Why should I have to get a car that weighs 800-1000lbs more to get 270hp and and torque at a nice low rpm. Not a fan of turbo lag either.


----------



## 70AARCUDA (Nov 14, 2010)

While I would _*like*_ to see a two-door fastback Coupe, I am not even going to THINK about holding-my-breath in the hope that GM will produce one.


----------



## Jordy927 (Jan 4, 2013)

They took 3 years to make the camaro all one color....LOL


----------



## iCruze2 (Dec 16, 2011)

Looks like somebody photoshopped the cruze body and put windows/roof from a cobalt coupe on top. I am calling bullsheet too


----------



## titan2782 (Nov 4, 2011)

kind of looks like a 350Z.


----------



## oMAHONEYo (Mar 23, 2012)

Jordy927 said:


> Why should I have to get a car that weighs 800-1000lbs more to get 270hp and and torque at a nice low rpm. Not a fan of turbo lag either.


250ft-lbs at 2k rpm isn't low enough? The Camaro v6 get's its 278ft-lbs of torque not until 4800rpm.

I'm not saying it wouldn't be nice to have a v6 NA engine for the cruze; I'm just saying it's not practical when the 2.0T does what it does as well as it does.


----------



## Jordy927 (Jan 4, 2013)

oMAHONEYo said:


> 250ft-lbs at 2k rpm isn't low enough? The Camaro v6 get's its 278ft-lbs of torque not until 4800rpm.
> 
> I'm not saying it wouldn't be nice to have a v6 NA engine for the cruze; I'm just saying it's not practical when the 2.0T does what it does as well as it does.


V6 is available right off idle. Aprox 225 ft-lbs as soon as you snap the gas

2.0T has to build turbo speed first....its got about 160 at 1000 rpm. Also it just never felt right to me. Drove the Cobalt SS Buick Regal and the Saturn sky redline with the 290hp package. Didn't like either one...felt all wrong. 

The CTS and the Camaro with the 3.6 I have driven felt awesome.
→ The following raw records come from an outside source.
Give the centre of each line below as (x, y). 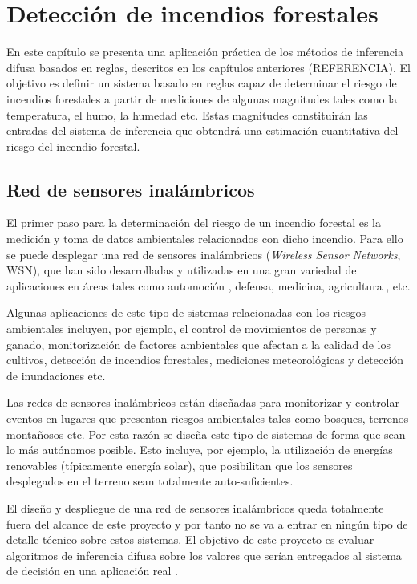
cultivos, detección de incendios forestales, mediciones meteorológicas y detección (205, 360)
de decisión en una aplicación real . (93, 571)
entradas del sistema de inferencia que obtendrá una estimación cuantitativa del (202, 130)
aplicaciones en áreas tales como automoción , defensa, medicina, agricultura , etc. (208, 285)
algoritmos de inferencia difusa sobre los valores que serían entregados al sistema (204, 555)
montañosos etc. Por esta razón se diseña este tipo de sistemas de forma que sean (206, 434)
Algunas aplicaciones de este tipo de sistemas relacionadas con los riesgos (186, 312)
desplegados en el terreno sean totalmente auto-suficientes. (150, 481)

Smooth power application, always had the power available and a much nicer exhaust note...not some ricey tinny sound.


----------



## Mick (Dec 31, 2011)

Aussie said:


> This already exists, 3 engine choices 1.4T, 1.8, 2liter T Diesel.
> View attachment 10047


Hmm maybe after we get the diesel we'll start getting all these color options too.


----------



## OnlyTaurus (Mar 20, 2012)

The OP Cruze is so sexy. Id trade mine in on that in a heartbeat!
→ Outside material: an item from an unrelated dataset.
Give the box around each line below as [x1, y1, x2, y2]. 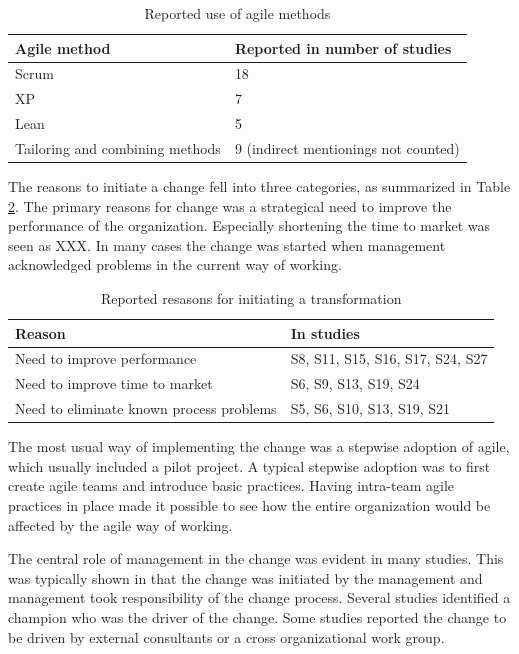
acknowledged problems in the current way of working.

Unfortunately, we won't ever see that.  they already have plans to redesign the Cruze for next year(which I don't care for).

Wishful thinking though..

Sent from my DROID BIONIC using AutoGuide.Com Free App


----------



## Aussie (Sep 16, 2012)

This is now available under the Opal brand name in Australia.
View attachment 10068
View attachment 10069


[h=3]GTC[/h] A 3-door version dubbed Astra GTC was introduced in July 2011. Externally, it retains very few design elements of the old 5 door model. It has a sportier appearance, with a much more 'sculpted' chassis. It features a HiPerStrut front suspension from the Opel Insignia OPC and Buick LaCrosse which helps alleviate torque steering. A Watt's linkage is present in the rear suspension, to minimize lateral movement of the axle. The wheelbase is enhanced to accommodate wider low-profile tyres. Similarly to the Astra H GTC, a 'panoramic windscreen' option is available. The Astra GTC was awarded a 5 star rating for its performance under Euro NCAP safety tests. *Comes with 1.4 turbo*.


----------



## Jordy927 (Jan 4, 2013)

Aussie said:


> This is now available under the Opal brand name in Australia.
> View attachment 10068
> View attachment 10069
> 
> ...


I like that.

I also like the Cruze wagon...Unlike most north Americans I am a big fan of wagons, and I wish we had more.


----------



## rmass09 (Apr 17, 2011)

I would buy a cruze hatch in a minute, the extra storage room would be perfect for me since I need to haul equipment for work...instead I have to drive that stupid toaster, I mean transit connect they gave me


----------



## Jordy927 (Jan 4, 2013)

rmass09 said:


> I would buy a cruze hatch in a minute, the extra storage room would be perfect for me since I need to haul equipment for work...instead I have to drive that stupid *toaster*, I mean *transit connect* they gave me


So true....LOL


----------



## Aussie (Sep 16, 2012)

If you read the extract carefully it mentions the US as one of the places it is to be sold.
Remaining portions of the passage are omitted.